The demand for environmental protection and energy conservation has made the appropriate design and construction of buildings with lightweight materials paramount [12,13,14,15]. The apparent density of lightweight concrete in the range of 800–1950 kg/m³ can obviously reduce the dead load, while the use of ceramic concrete in buildings provides an environmental and economical structural solution [16,17,18,19]. Fan [20] conducted an experimental study to elevate curing temperature on ceramic concrete performance. This research intended to find an optimum mix proportion for ceramic concrete by orthogonal design. It investigated how the workability mechanical and thermal properties of lightweight aggregate concrete are related to each other, wanting to achieve the properties of low density with high thermal insulation [21]. Different particle sizes of ceramic aggregate were designed to study the insulation performance when being used as roof material in buildings [22], and the research reveals that using water storage bricks made from ceramic concrete in the energy-saving reconstruction of existing buildings roofs is feasible. Concrete made with ceramic aggregate has been proven a better thermal insulation product than conventional concrete due to its pore characteristics [23,24]. The impact of ceramic aggregate on the reliability of concrete considering performance of concrete based on strength has been broadly discussed [25,26,27]. Liu [28] found that the compressive strength, stability, and workability of the ceramic concrete were affected by the particle size of ceramic aggregate, and revealed that the compressive strength and workability of the ceramic concrete could be improved by the appropriate addition of mineral admixtures. Mineral admixtures and phase change materials have also been added in ceramic concrete to improve the mechanical and thermal properties [29,30,31].

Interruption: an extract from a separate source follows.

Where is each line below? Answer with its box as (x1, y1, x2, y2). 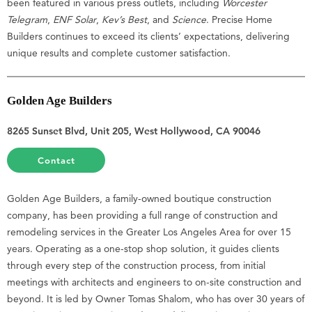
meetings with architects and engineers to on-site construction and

Recycled aggregates are being promoted for use in concrete structures, because of their low cost and environmental friendliness [4,5,32,33]. The fine fraction of recycled aggregate absorbs more water due to its high porosity, which is imparted by the adhered mortar [34,35,36]. Most studies show that the mechanical properties of concrete decrease as the replacement ratio of fine recycled aggregate increases [37,38]. To improve the properties of recycled concrete, Etxeberria [39] proposed that both the quantity of recycled aggregates and production process have an impact on the performance of recycled aggregate concrete. Due to the shortage of natural sand, the use of recycled fine aggregate has become more important in concrete production. Evangelista and de Brito [38] demonstrate that the compressive strength is not affected by the utilization of recycled fine aggregate up to 30%, but Khatib [35] found that the compressive strength of concrete presents an obvious reduction with a high replacement ratio of recycled fine aggregate. The main effect on the behaviour of concrete with recycled fine aggregate is considered to be high porosity [40,41].

Concrete with a combination of ceramic pellets and recycled fine aggregates has not been explored well in the aspect of improving the thermal performance of concrete. The objective of this paper is to reveal the density, compressive strength, and thermal properties of concrete with fully replaced fine aggregates and increasing percentage of substitution of aggregate by ceramic, to eventually promote the application of environmentally friendly materials in construction.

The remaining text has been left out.